The next question was how the panel members assessed the quality of the packages. Daniel looks always at the source code of the package, which is nowadays typically available on GitHub - are tests included? If there are tests, are they meaningful and sufficiently granular? If yes, are functions documented? Are vignettes available? Eric added that documentation is very important for him to get started with a package, so is a key criterion. A great example here is the targets package from Will Landau. Paul mentioned that often he does not have a lot of time for the assessment, and provenance is an important factor: do you know where the package came from? Ryan added that not all packages meet the requirements of the reviewers, the issue already arose in one case where a package affiliated with LaTeX was utilized to provide improved fonts in R markdown. The package was rejected in the end because it could not be resolved. He added that well known packages are easier to accept, while not open sourced, proprietary packages would take a lot of time to review and test.

Package Dependencies

It was great to have a lot of the questions subsequently from the audience. The first was around package dependencies and how to deal with them. Eric mentioned that this was a key issue for the R Submission WG and its pilot submissions to the FDA, where renv has been used successfully. A key factor here was to be very verbose in the reviewers guide - you cannot be detailed enough because you want to make sure it can be reproduced on any machine.
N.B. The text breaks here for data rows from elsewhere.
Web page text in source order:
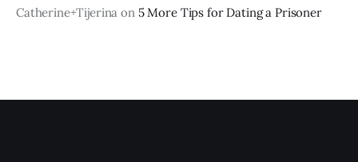
Catherine+Tijerina on 5 More Tips for Dating a Prisoner
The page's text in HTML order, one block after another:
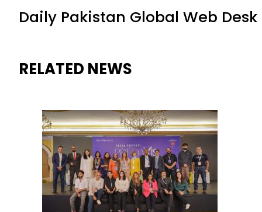
Daily Pakistan Global Web Desk
RELATED NEWS
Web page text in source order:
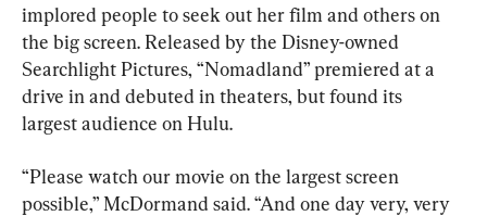
implored people to seek out her film and others on
the big screen. Released by the Disney-owned
Searchlight Pictures, “Nomadland” premiered at a
drive in and debuted in theaters, but found its
largest audience on Hulu.
“Please watch our movie on the largest screen
possible,” McDormand said. “And one day very, very
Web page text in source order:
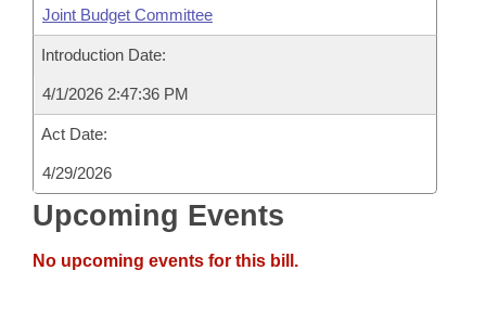
Joint Budget Committee
Introduction Date:
4/1/2026 2:47:36 PM
Act Date:
4/29/2026
Upcoming Events
No upcoming events for this bill.
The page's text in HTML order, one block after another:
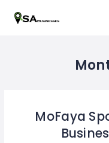
MoFaya
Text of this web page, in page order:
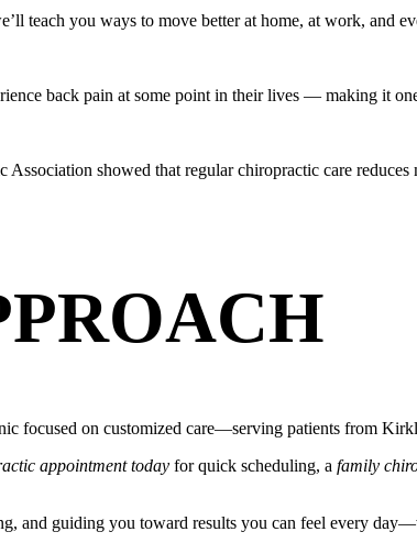
teach you ways to move better at home, at work, and
back pain at some point in their lives — making it
showed that regular chiropractic care
focused on customized care—serving patients from
appointment today for quick scheduling, a family
and guiding you toward results you can feel every
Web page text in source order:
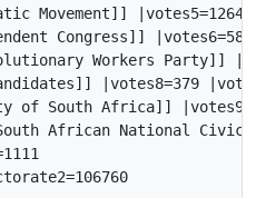
Movement]]
Congress]]
Workers Party]]
|votes8=379
of South Africa]]
African National Civic
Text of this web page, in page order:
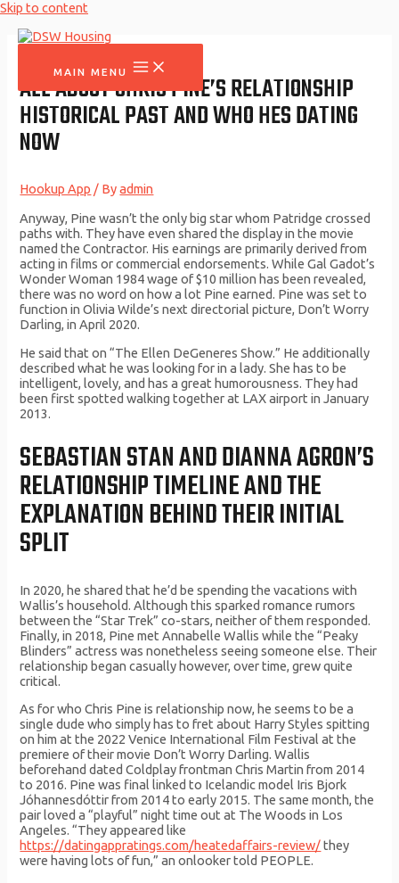
Skip to content
MAIN MENU
ALL ABOUT CHRIS PINE’S RELATIONSHIP
HISTORICAL PAST AND WHO HES DATING
NOW
Hookup App / Byadmin
Anyway, Pine wasn’t the only big star whom Patridge crossed
paths with. They have even shared the display in the movie
named the Contractor. His earnings are primarily derived from
acting in films or commercial endorsements. While Gal Gadot’s
Wonder Woman 1984 wage of $10 million has been revealed,
there was no word on how a lot Pine earned. Pine was set to
function in Olivia Wilde’s next directorial picture, Don’t Worry
Darling, in April 2020.
He said that on “The Ellen DeGeneres Show.” He additionally
described what he was looking for in a lady. She has to be
intelligent, lovely, and has a great humorousness. They had
been first spotted walking together at LAX airport in January
2013.
SEBASTIAN STAN AND DIANNA AGRON’S
RELATIONSHIP TIMELINE AND THE
EXPLANATION BEHIND THEIR INITIAL
SPLIT
In 2020, he shared that he’d be spending the vacations with
Wallis’s household. Although this sparked romance rumors
between the “Star Trek” co-stars, neither of them responded.
Finally, in 2018, Pine met Annabelle Wallis while the “Peaky
Blinders” actress was nonetheless seeing someone else. Their
relationship began casually however, over time, grew quite
critical.
As for who Chris Pine is relationship now, he seems to be a
single dude who simply has to fret about Harry Styles spitting
on him at the 2022 Venice International Film Festival at the
premiere of their movie Don’t Worry Darling. Wallis
beforehand dated Coldplay frontman Chris Martin from 2014
to 2016. Pine was final linked to Icelandic model Iris Bjork
Jóhannesdóttir from 2014 to early 2015. The same month, the
pair loved a “playful” night time out at The Woods in Los
Angeles. “They appeared like
https://datingappratings.com/heatedaffairs-review/they
were having lots of fun,” an onlooker told PEOPLE.

Also doing the work openly on GitHub helps to be transparent to the reviewers.

Commercial Models

Another question was whether commercial maintenance of open source packages could be an option, similar as RedHat for Linux. Paul commented that there were different models for monetizing open source software, he is aware of at least three different ones which come with their challenges. Generally, he encourages open source publication of packages and also harmonized cross-company efforts, to avoid surprises in submissions. The open source nature is an opportunity to avoid repeating the company specific macros submissions from sponsors for proprietary software seen in the past.

Containerization

One question was whether the use of containers could help solve the reproducibility challenge posed from different R and packages installations, and whether this could be integrated into the workflow of statistical reviewers at FDA potentially. Paul commented that there are several pain points. One was e.g. that containers work best with Linux operating systems, while reviewers work on Windows systems. Therefore, IT support was required which adds a level of complexity for the setup. Currently, other solutions are being discussed as part of Pilot 4 of the R Submissions WG. One of them is webR, where it was important that the security requirements are fulfilled because sessions would be sandboxed in the reviewer’s browser session, as Eric added.

Newcomers

A follow on question to the quality assessment discussion was how newcomers to the biostatistics community could make sure that their packages can be accepted, although they might be unknown in the first place to the community. Daniel started by emphasizing that for him assessing the quality of the packages is not primarily driven by the authors - newcomers could do a great job with using best practices (including methods description in vignettes, tests, documentation, user vignettes, GitHub issues tracking, CRAN publication etc). Paul added that dissemination is important, e.g. Journal of Statistical Software and others are important outlets. Eric added that the R Weekly site and R Weekly Highlights podcast, which regularly feature new and updated packages released in the R community, is another great way to publicize a new package and increase adoption.

HPC

The last question was whether extensive computing (e.g. cloud based sponsor submissions) could be handled during an FDA statistical review. Paul mentioned that unfortunately cloud based solutions are not currently compatible with security and other regulatory requirements. However, statistical reviewers have access to an FDA HPC environment, but the access process is not trivial, and can be time intensive.